▸ TASK GOAL
Transcribe the whole listing below. Pictures do not go in the copy.

▸ RECORDS
>>>

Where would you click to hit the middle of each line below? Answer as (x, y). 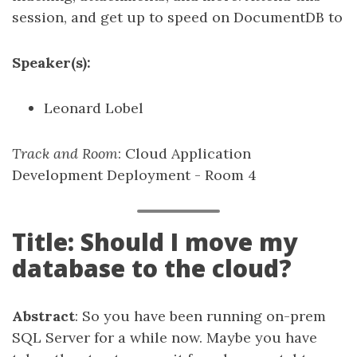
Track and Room (65, 153)
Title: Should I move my (155, 242)
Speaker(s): (51, 63)
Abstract (43, 316)
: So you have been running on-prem (200, 316)
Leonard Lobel (94, 108)
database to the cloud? (152, 268)
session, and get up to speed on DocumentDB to (177, 17)
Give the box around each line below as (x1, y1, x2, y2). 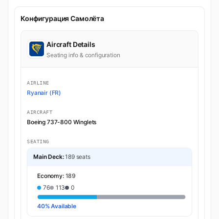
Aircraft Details (46, 40, 95, 48)
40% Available (37, 202, 76, 210)
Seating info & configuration (46, 51, 120, 59)
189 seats (65, 153, 90, 160)
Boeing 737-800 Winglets (27, 118, 97, 126)
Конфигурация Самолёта (21, 14, 105, 22)
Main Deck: (33, 153, 64, 160)
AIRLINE (27, 80, 49, 86)
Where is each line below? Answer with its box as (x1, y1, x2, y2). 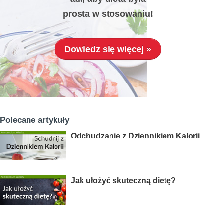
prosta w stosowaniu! (62, 9, 153, 19)
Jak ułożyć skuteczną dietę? (71, 176, 176, 185)
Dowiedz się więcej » (64, 44, 152, 55)
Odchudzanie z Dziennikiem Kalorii (71, 132, 200, 140)
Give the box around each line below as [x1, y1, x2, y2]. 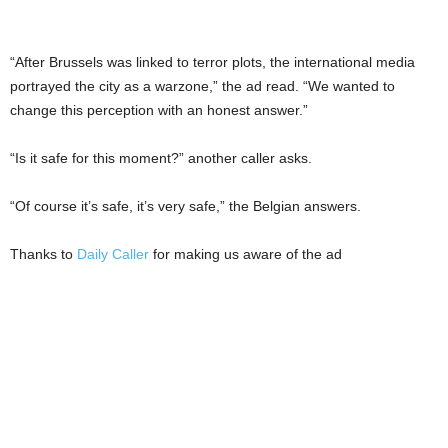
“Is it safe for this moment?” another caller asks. [10, 150, 312, 167]
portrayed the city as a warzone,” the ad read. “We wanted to [10, 78, 395, 95]
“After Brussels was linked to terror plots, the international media [10, 54, 415, 71]
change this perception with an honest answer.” [10, 102, 308, 119]
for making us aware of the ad [149, 246, 342, 263]
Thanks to [10, 246, 73, 263]
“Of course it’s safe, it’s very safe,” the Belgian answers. [10, 198, 361, 215]
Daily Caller [73, 246, 149, 263]
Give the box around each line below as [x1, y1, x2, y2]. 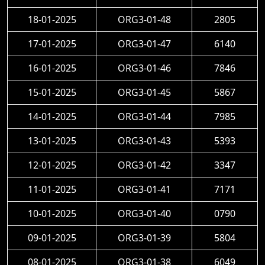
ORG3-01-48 [117, 13, 171, 26]
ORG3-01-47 [117, 37, 171, 50]
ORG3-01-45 [117, 86, 171, 99]
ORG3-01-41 [117, 183, 171, 196]
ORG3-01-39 [117, 231, 171, 244]
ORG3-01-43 [117, 134, 171, 147]
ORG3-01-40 [117, 207, 171, 220]
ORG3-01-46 [117, 62, 171, 75]
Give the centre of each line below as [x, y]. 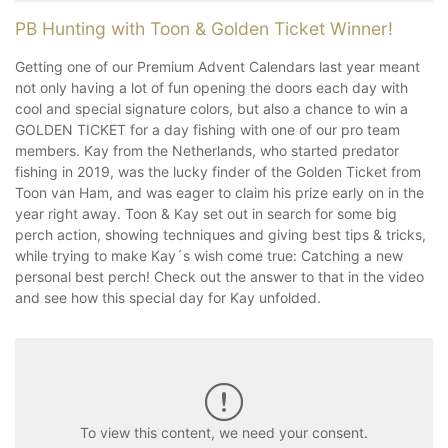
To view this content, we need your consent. [224, 433]
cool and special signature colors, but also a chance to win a [211, 108]
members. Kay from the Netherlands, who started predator [207, 150]
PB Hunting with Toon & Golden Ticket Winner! [206, 28]
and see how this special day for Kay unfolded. [168, 297]
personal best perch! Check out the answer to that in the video [219, 276]
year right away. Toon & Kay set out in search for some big [206, 213]
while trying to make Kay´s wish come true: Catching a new [209, 255]
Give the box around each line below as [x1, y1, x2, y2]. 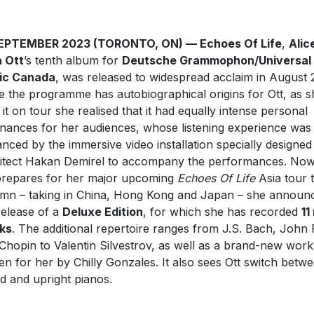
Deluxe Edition [62, 204, 143, 219]
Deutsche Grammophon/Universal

<<<

▸ COMPLETED TASK
Where would you click to hit the middle of each line below? Answer as (x, y). 
Track and Room (65, 153)
Title: Should I move my (155, 242)
Speaker(s): (51, 63)
Abstract (43, 316)
: So you have been running on-prem (200, 316)
Leonard Lobel (94, 108)
database to the cloud? (152, 268)
session, and get up to speed on DocumentDB to (177, 17)
Give the box around each line below as (x1, y1, x2, y2). 
Aircraft Details (46, 40, 95, 48)
40% Available (37, 202, 76, 210)
Seating info & configuration (46, 51, 120, 59)
189 seats (65, 153, 90, 160)
Boeing 737-800 Winglets (27, 118, 97, 126)
Конфигурация Самолёта (21, 14, 105, 22)
Main Deck: (33, 153, 64, 160)
AIRLINE (27, 80, 49, 86)
Where is each line below? Answer with its box as (x1, y1, x2, y2). 
prosta w stosowaniu! (62, 9, 153, 19)
Jak ułożyć skuteczną dietę? (71, 176, 176, 185)
Dowiedz się więcej » (64, 44, 152, 55)
Odchudzanie z Dziennikiem Kalorii (71, 132, 200, 140)
Give the box around each line below as [x1, y1, x2, y2]. 
“Is it safe for this moment?” another caller asks. [10, 150, 312, 167]
portrayed the city as a warzone,” the ad read. “We wanted to [10, 78, 395, 95]
“After Brussels was linked to terror plots, the international media [10, 54, 415, 71]
change this perception with an honest answer.” [10, 102, 308, 119]
for making us aware of the ad [149, 246, 342, 263]
Thanks to [10, 246, 73, 263]
“Of course it’s safe, it’s very safe,” the Belgian answers. [10, 198, 361, 215]
Daily Caller [73, 246, 149, 263]
Give the box around each line below as [x1, y1, x2, y2]. 
ORG3-01-48 [117, 13, 171, 26]
ORG3-01-47 [117, 37, 171, 50]
ORG3-01-45 [117, 86, 171, 99]
ORG3-01-41 [117, 183, 171, 196]
ORG3-01-39 [117, 231, 171, 244]
ORG3-01-43 [117, 134, 171, 147]
ORG3-01-40 [117, 207, 171, 220]
ORG3-01-46 [117, 62, 171, 75]
Give the centre of each line below as [x, y]. 
To view this content, we need your consent. [224, 433]
cool and special signature colors, but also a chance to win a [211, 108]
members. Kay from the Netherlands, who started predator [207, 150]
PB Hunting with Toon & Golden Ticket Winner! [206, 28]
and see how this special day for Kay unfolded. [168, 297]
personal best perch! Check out the answer to that in the video [219, 276]
year right away. Toon & Kay set out in search for some big [206, 213]
while trying to make Kay´s wish come true: Catching a new [209, 255]
Give the box around each line below as [x1, y1, x2, y2]. 
Deluxe Edition [62, 204, 143, 219]
Deutsche Grammophon/Universal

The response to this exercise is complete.